In another study analyzing the effect of aflibercept for DME on the macular perfusion (analysis of VISTA patients), there was both more improvement in retinal nonperfusion and slowing of worsening retinal nonperfusion with aflibercept compared to laser treatment [16]. This study, however, also used fluorescein angiography and human graders.

OCTA is a new noninvasive modality that is capable of resolving the different retinal vascular layers separately to the capillary level at a higher resolution compared to conventional FA [17, 23, 24]. It has the ability to precisely and reliably delineate areas of capillary dropout and to image the FAZ without obscuration by dye leakage compared to FA [23, 24]. It allows quantitative measurements of the vascular density and fractal dimension reliably and reproducibly in the macular area in an objective manner that does not require human graders [20, 25, 26]. Furthermore, unlike FA, OCTA does not require intravenous dye injection which has been associated with side effects including nausea, vomiting, and anaphylaxis [27]. This allows OCTA to be repeated frequently with no risks or discomfort to the patient. These advantages may allow OCTA to be more suited for the analysis of changes in macular perfusion following DME treatment [28].

In a study investigating the effect of aflibercept injections for treatment naïve wet age-related macular degeneration on the macular vascular density using OCTA, there was a statistically significant decrease in the superficial foveal and parafoveal vascular density after 1, 2, and 3 injections compared to baseline (approximately 31% reduction in foveal vascular density and 6.6% reduction in parafoveal vascular density after 3 injections) [29]. This is interesting since patients with a history of retinal vascular disease were excluded from the study which suggests that anti-VEGF injections may affect the vascular density of normal retinal vessels. The automated measurements of the AngioVue software were used in this study and the authors hypothesized that aflibercept may result in decreased vascular density as measured by OCTA due to either decrease in nitric oxide, leading to vasoconstriction, or capillary rarefaction, which was described in experimental mouse models treated with VEGF inhibitor [29, 30]. Limitation of this study included the small number of included eyes (15 eyes) and the lack of a control group.

OCTA was also used to evaluate the effect of a single anti-VEGF injection on the macular perfusion in patients with macular edema secondary to DR or central retinal vein occlusion (CRVO) in a prospective noncomparative case series [31]. This study found that the FAZ area and the foveal and parafoveal vessel density of the SCP and DCP did not significantly change after the single injection. Further analysis of data from the study, however, revealed an increase in the size of the FAZ and a decrease in the vascular density of the foveal area following the single injection which, however, was not statistically significant. This may be due to the relatively small number of eyes included in the study (18 eyes), the variability in the anti-VEGF agent used (bevacizumab in 14 eyes, aflibercept in 3 eyes, and ranibizumab in 1 eye), the inclusion of 2 different causes of macular edema (DME in 13 eyes and CRVO in 5 eyes), the short duration of treatment (1 month), and the use of vascular density measurements from the machine software. The study also did not exclude patients with a history of previous anti-VEGF injections which may have influenced the results.

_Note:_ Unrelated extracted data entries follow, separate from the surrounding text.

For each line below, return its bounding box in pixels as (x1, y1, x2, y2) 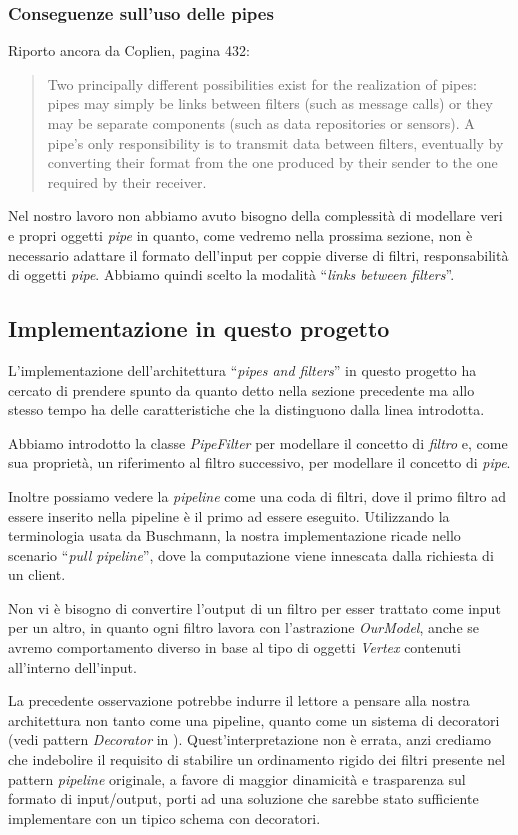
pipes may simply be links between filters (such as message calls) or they (47, 93, 493, 114)
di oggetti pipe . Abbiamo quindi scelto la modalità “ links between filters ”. (8, 264, 455, 285)
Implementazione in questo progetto (8, 313, 390, 344)
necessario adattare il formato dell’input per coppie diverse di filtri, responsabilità (8, 244, 509, 265)
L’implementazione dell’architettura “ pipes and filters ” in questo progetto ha (8, 359, 477, 380)
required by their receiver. (47, 171, 207, 192)
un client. (8, 564, 66, 585)
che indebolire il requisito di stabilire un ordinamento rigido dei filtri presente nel (8, 749, 506, 770)
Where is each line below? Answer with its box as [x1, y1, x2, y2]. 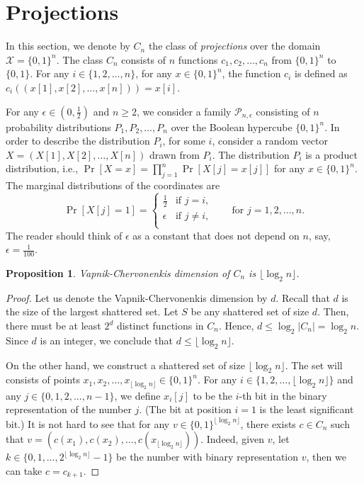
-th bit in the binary [239, 388, 327, 403]
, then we [306, 449, 346, 464]
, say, [308, 227, 331, 242]
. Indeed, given [200, 432, 265, 446]
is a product [305, 147, 358, 162]
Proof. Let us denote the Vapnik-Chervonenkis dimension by [6, 290, 268, 305]
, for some [162, 133, 205, 148]
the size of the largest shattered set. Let [6, 304, 178, 319]
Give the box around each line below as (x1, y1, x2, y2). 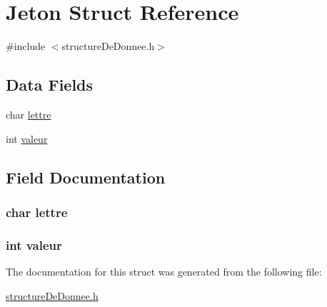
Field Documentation (6, 166, 166, 188)
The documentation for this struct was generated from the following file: (6, 263, 322, 278)
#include (6, 39, 46, 54)
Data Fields (6, 74, 94, 96)
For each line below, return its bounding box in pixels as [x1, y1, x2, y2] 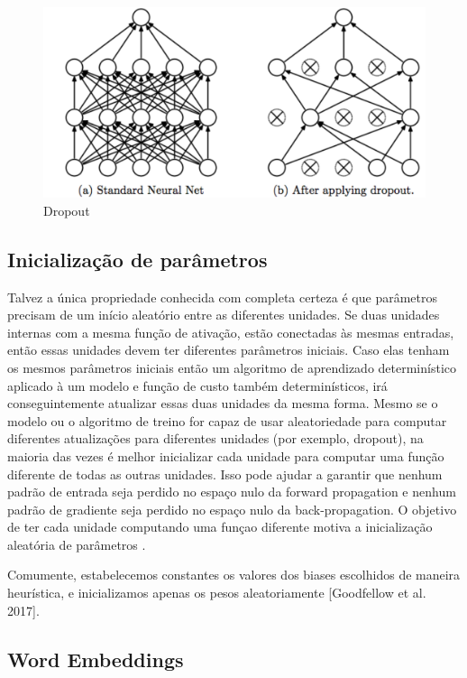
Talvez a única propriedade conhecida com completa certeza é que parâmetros [7, 287, 437, 306]
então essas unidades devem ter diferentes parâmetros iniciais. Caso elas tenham [7, 340, 450, 359]
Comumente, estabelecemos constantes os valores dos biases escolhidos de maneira [7, 565, 461, 584]
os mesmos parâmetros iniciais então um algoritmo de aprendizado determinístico [7, 358, 457, 376]
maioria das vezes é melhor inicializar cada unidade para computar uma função [7, 446, 444, 465]
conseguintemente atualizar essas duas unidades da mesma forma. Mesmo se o [7, 394, 438, 413]
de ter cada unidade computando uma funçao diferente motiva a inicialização [7, 517, 433, 536]
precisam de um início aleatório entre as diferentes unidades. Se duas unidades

In another retrospective study evaluating the effect of repeated intravitreal anti-VEGF injections for treatment of DME or PDR on the macular perfusion using OCTA 3 × 3 mm and 6 × 6 mm scan protocols, there was no statistically significant difference in the macular perfusion after 1, 2, and 3 injections using both scanning protocols [32]. Although the study included 46 eyes which performed OCTA after the first injection, only 28 and 26 eyes performed OCTA after the 2nd and 3rd injections, respectively. Unlike our study, the type of anti-VEGF agent used was variable (45.7% bevacizumab, 42.4% aflibercept, and 11.9% ranibizumab) and the mean interval between injections was 47 days. Half of the eyes (23 eyes) that performed OCTA after the 1st injection were not treatment naïve. Quantification of the vascular density was performed automatically using the proprietary built-in machine software (AngioVue software) using the ETDRS grid.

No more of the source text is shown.